Let us consider triangles ABD and BCD

Statement Reasons
AB=CD Given
BD=BD Common side to both the triangles

Therefore, triangle ABD congruent triangle BCD (SSS postulate of congruency)

So, Angle ABD = Angle CDB (By CPCTC)
Angle ADB = Angle CBD (By CPCTC)

Hence, Quadrilateral ABCD is a parallelogram (Proved)

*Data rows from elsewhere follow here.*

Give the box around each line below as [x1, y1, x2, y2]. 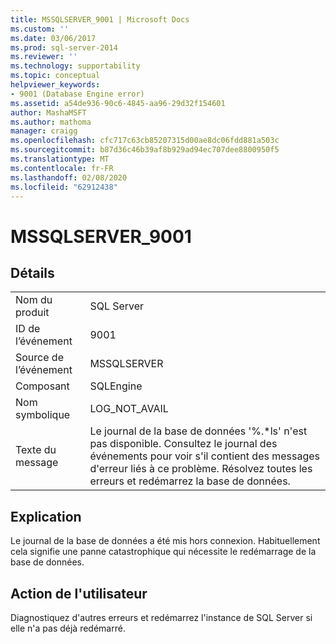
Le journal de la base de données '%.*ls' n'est [89, 424, 308, 438]
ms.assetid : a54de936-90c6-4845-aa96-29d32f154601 [10, 98, 226, 108]
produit [15, 306, 50, 320]
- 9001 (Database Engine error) [10, 89, 145, 99]
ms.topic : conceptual [10, 71, 101, 81]
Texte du [15, 443, 57, 457]
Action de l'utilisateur [10, 585, 148, 602]
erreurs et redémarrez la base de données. [89, 474, 291, 488]
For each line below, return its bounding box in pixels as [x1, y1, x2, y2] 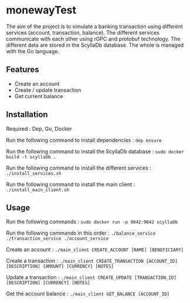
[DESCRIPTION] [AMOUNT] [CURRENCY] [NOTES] [6, 264, 114, 270]
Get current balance [14, 92, 63, 99]
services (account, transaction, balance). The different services [6, 29, 160, 36]
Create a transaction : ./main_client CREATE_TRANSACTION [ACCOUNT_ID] [6, 257, 178, 264]
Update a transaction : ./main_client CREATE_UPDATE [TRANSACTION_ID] [6, 274, 177, 281]
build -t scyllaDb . [6, 154, 57, 160]
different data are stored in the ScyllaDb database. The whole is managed [6, 42, 184, 49]
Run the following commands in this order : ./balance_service [6, 229, 156, 237]

ii) If in a quadrilateral each pair of opposite angles is equal, then it is a parallelogram.

Angle A = Angle C ........(1)

Angle B = Angle D  .......(2)

Adding equation 1 and equation 2, we get

Angle A + Angle B=Angle C + Angle D

It is known to us that sum of interior angles of a quadrilateral is 360

Angle A + Angle B + Angle C + Angle D = 360

Angle A+ Angle B+ Angle A+ Angle B = 360

2 $\times$ (Angle A + Angle B) = 360

Angle A + Angle B = 180

Similarly, Angle A + Angle D = 180

AB//CD

Hence, quadrilateral ABCD is a parallelogram as opposite sides are parallel (Proved)

iii) Proof: If the diagonals of a quadrilateral bisect each other, then it is a parallelogram.

Let us consider triangles AOB and COD,

Given:
AO = OC
DO = OB

Angle AOB = Angle DOC (Vertically opposite angles)

Triangle AOB $\cong$ Triangle COD (SAS postulate of congruency)

Angle ABO = Angle ODC (CPCTC)

Angle ABD = Angle BDC (CPCTC)

As they are alternate interior angles made by the transversal BD intersecting AB and CD, we can say AB//CD.

Similarly let us consider the other two triangles AOD and BOC,

Given:
AO = OC
DO = OB

Angle AOD = Angle BOC (Vertically opposite angles)

Therefore, triangle AOD congruent Triangle BOC (SAS postulate of congruency)

Angle OAD = Angle OCD (CPCTC)
Angle ODA = Angle OBC (CPCTC)

As they are alternate interior angles made by the transversal AC intersecting AD and BC, we can say AD//BC

So, we can conclude that if the diagonals of a quadrilateral bisect each other making the opposite sides parallel to each other, then it is a parallelogram.